I'd like the entries that follow repeated exactly, with the pictures left out.

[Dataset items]
Content starts

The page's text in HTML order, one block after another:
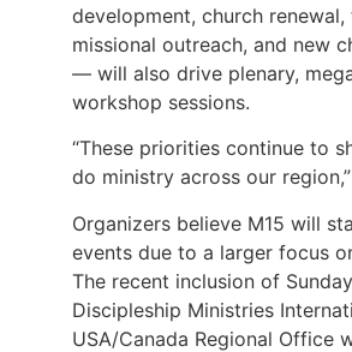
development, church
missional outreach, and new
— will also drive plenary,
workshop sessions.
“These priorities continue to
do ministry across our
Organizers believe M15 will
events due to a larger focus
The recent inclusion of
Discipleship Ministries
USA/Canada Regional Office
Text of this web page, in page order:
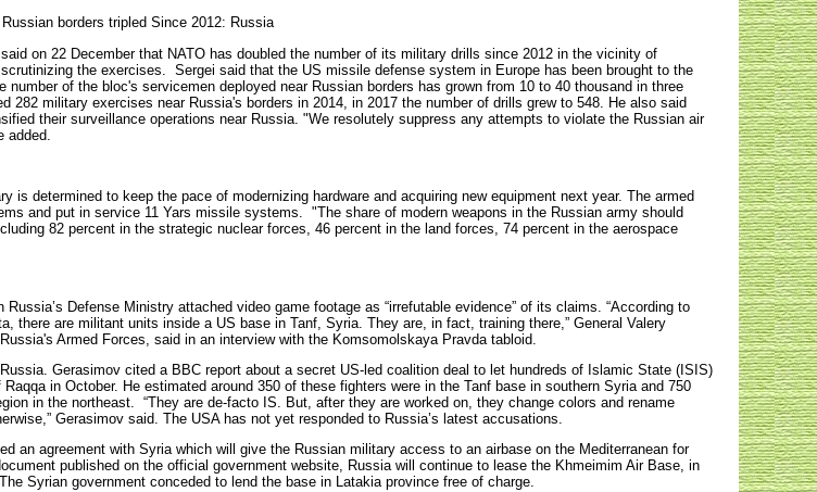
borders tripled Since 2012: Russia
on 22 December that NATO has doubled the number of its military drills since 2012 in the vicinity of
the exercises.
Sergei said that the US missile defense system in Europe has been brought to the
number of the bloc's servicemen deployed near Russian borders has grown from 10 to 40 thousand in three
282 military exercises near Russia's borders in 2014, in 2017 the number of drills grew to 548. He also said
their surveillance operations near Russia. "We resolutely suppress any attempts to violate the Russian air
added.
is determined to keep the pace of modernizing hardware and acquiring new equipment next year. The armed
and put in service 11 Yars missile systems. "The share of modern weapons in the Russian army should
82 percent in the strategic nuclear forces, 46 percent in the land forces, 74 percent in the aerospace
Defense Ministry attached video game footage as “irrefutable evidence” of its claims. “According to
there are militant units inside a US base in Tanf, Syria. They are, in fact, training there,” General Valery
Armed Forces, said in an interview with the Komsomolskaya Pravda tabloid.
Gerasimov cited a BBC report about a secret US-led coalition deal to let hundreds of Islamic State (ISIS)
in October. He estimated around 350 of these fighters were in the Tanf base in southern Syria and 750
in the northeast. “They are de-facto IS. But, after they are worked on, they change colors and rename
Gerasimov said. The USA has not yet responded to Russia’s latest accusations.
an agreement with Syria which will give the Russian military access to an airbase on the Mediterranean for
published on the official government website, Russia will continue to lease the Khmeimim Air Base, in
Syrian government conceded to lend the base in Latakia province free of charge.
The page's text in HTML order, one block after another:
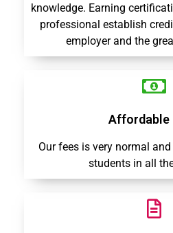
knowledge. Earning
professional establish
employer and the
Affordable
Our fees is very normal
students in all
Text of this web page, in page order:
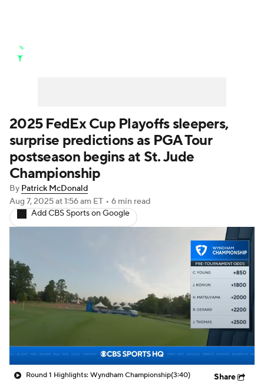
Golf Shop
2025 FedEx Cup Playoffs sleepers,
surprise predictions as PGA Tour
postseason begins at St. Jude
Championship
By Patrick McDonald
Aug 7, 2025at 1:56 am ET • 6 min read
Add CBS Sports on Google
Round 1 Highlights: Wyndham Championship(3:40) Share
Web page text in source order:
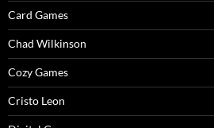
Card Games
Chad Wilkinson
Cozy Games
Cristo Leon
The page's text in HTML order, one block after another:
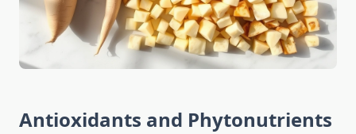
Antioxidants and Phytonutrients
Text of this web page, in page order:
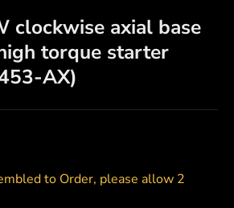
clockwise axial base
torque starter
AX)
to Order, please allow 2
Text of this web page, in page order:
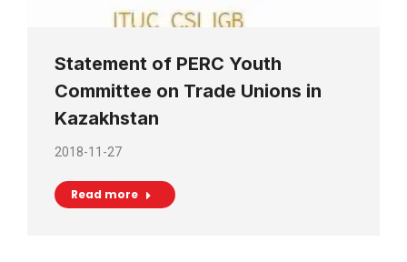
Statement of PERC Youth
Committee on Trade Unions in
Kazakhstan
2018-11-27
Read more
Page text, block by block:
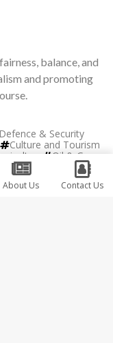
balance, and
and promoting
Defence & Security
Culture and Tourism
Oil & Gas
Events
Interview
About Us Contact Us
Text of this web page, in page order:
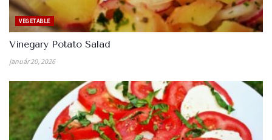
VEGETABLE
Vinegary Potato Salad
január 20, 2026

Content ends

**Answer section:**
The page's text in HTML order, one block after another:
development, church
missional outreach, and new
— will also drive plenary,
workshop sessions.
“These priorities continue to
do ministry across our
Organizers believe M15 will
events due to a larger focus
The recent inclusion of
Discipleship Ministries
USA/Canada Regional Office
Text of this web page, in page order:
borders tripled Since 2012: Russia
on 22 December that NATO has doubled the number of its military drills since 2012 in the vicinity of
the exercises.
Sergei said that the US missile defense system in Europe has been brought to the
number of the bloc's servicemen deployed near Russian borders has grown from 10 to 40 thousand in three
282 military exercises near Russia's borders in 2014, in 2017 the number of drills grew to 548. He also said
their surveillance operations near Russia. "We resolutely suppress any attempts to violate the Russian air
added.
is determined to keep the pace of modernizing hardware and acquiring new equipment next year. The armed
and put in service 11 Yars missile systems. "The share of modern weapons in the Russian army should
82 percent in the strategic nuclear forces, 46 percent in the land forces, 74 percent in the aerospace
Defense Ministry attached video game footage as “irrefutable evidence” of its claims. “According to
there are militant units inside a US base in Tanf, Syria. They are, in fact, training there,” General Valery
Armed Forces, said in an interview with the Komsomolskaya Pravda tabloid.
Gerasimov cited a BBC report about a secret US-led coalition deal to let hundreds of Islamic State (ISIS)
in October. He estimated around 350 of these fighters were in the Tanf base in southern Syria and 750
in the northeast. “They are de-facto IS. But, after they are worked on, they change colors and rename
Gerasimov said. The USA has not yet responded to Russia’s latest accusations.
an agreement with Syria which will give the Russian military access to an airbase on the Mediterranean for
published on the official government website, Russia will continue to lease the Khmeimim Air Base, in
Syrian government conceded to lend the base in Latakia province free of charge.
The page's text in HTML order, one block after another:
knowledge. Earning
professional establish
employer and the
Affordable
Our fees is very normal
students in all
Text of this web page, in page order:
Golf Shop
2025 FedEx Cup Playoffs sleepers,
surprise predictions as PGA Tour
postseason begins at St. Jude
Championship
By Patrick McDonald
Aug 7, 2025at 1:56 am ET • 6 min read
Add CBS Sports on Google
Round 1 Highlights: Wyndham Championship(3:40) Share
Web page text in source order:
Card Games
Chad Wilkinson
Cozy Games
Cristo Leon
The page's text in HTML order, one block after another:
Antioxidants and Phytonutrients
Text of this web page, in page order:
clockwise axial base
torque starter
AX)
to Order, please allow 2
Text of this web page, in page order:
Statement of PERC Youth
Committee on Trade Unions in
Kazakhstan
2018-11-27
Read more
Page text, block by block:
balance, and
and promoting
Defence & Security
Culture and Tourism
Oil & Gas
Events
Interview
About Us Contact Us
Text of this web page, in page order:
VEGETABLE
Vinegary Potato Salad
január 20, 2026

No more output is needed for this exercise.